Two days later he tried to hang himself. In an encyclopaedia of criminology he had read accounts (and seen photographs) of suicides who had hung themselves with strips of cloth from window bars and the like, and he knew that it was perfectly possible to hang oneself without one’s feet leaving the floor. He tried it in the bathroom with an old shirt torn into strips and made into a crude rope. It was an embarrassing failure. The thing wouldn't tighten round his neck, and he chickened out anyway.
Then it was that his thoughts turned to sleeping tablets, and he gathered them by raiding the medicine cabinet. There weren’t many; benzodiazepines for the most part. There were some blood pressure medicines, too, and others he wasn’t sure of, but he took them all anyway. And then one night he swallowed them – maybe forty or fifty all together – and put himself into a coma for three days.
He woke in a hospital bed, bitterly disappointed that he had not died, and wanting to try again...
That boy, as most of you will have realised by now, was I.
(And in case you’re curious as to how I survived the first attempt – I discovered later that what I thought was potassium cyanide was actually potassium ferrocyanide, which happens to be harmless. For the second attempt, I just was a coward, I suppose. And for the third attempt: benzodiazepines don’t kill, unlike barbiturates, though you can knock yourself out with them.

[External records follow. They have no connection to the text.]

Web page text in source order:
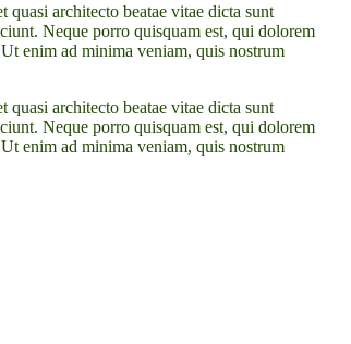
quasi architecto beatae vitae dicta sunt
Neque porro quisquam est, qui dolorem
enim ad minima veniam, quis nostrum
quasi architecto beatae vitae dicta sunt
Neque porro quisquam est, qui dolorem
enim ad minima veniam, quis nostrum
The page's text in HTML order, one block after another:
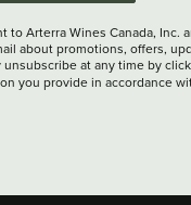
to Arterra Wines Canada, Inc.
about promotions, offers,
unsubscribe at any time by
you provide in accordance
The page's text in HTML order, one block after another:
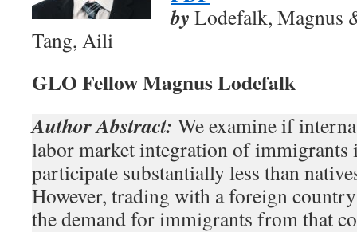
by Lodefalk, Magnus
Tang, Aili
GLO Fellow Magnus Lodefalk
Author Abstract: We examine if
labor market integration of immigrants
participate substantially less than
However, trading with a foreign
the demand for immigrants from that
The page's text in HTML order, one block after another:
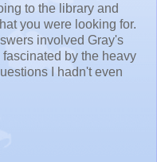
to the library and
you were looking for.
involved Gray's
by the heavy
I hadn't even
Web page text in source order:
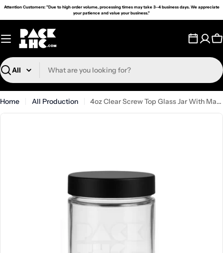
Skip
content
Attention Customers: "Due to high order volume, processing times may take 3–4 business days. We appreciate
your patience and value your business."
Search
Home All Production 4oz Clear Screw Top Glass Jar With Matte Black Smooth Lid - (90)
Open media 0 in modal
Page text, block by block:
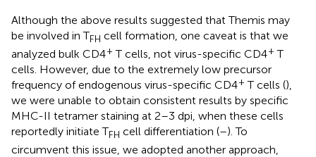
Although the above results suggested that Themis may
be involved in TFH cell formation, one caveat is that we
analyzed bulk CD4+ T cells, not virus-specific CD4+ T
cells. However, due to the extremely low precursor
frequency of endogenous virus-specific CD4+ T cells (),
we were unable to obtain consistent results by specific
MHC-II tetramer staining at 2–3 dpi, when these cells
reportedly initiate TFH cell differentiation (–). To
circumvent this issue, we adopted another approach,
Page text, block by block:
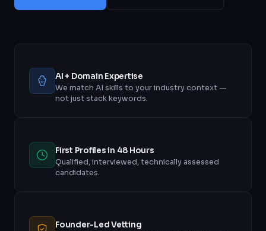
AI + Domain Expertise
We match AI skills to your industry context —
not just stack keywords.
First Profiles in 48 Hours
Qualified, interviewed, technically assessed
candidates.
Founder-Led Vetting
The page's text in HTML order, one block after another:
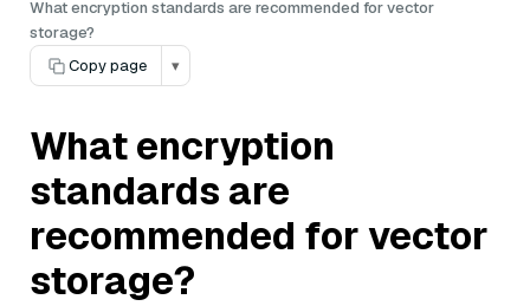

(I must say I was lucky I had no access to firearms, or I would certainly have used the gun. Then there wouldn’t have been any way I’d have survived the episode: a shotgun cartridge fired through the roof of the mouth does not very pretty things to the base of the skull, take it from me. It may be true that a determined suicide will find a way even without guns, but guns make it far too easy to do it. Another reason to oppose them.)
Since then, I’ve been suicidal many times (I’m cyclically depressive, as many of you know), but never so much that I wanted actually to do it, and at least for now I do not plan to try again. And after two family members and a couple of beloved dogs died literally in my arms, I have no longer the same fascination for death as I had before, though my curiosity about the actual process of death is undiminished.
Often at night I lie awake and try to project my imagination into the moment of my own death, to wonder what it will feel like. Can death be experienced? It’s a fascinating intellectual exercise, highly recommended. I find it’s impossible to actually (except on the level of intellect) believe that I am going to end, and there’s always the hope that somehow I might survive my death to come back and tell of what happens, even though I believe neither near death experiences nor any account of an afterlife.
And what happens after this fascinating mental exercise? After a few minutes, I fall asleep.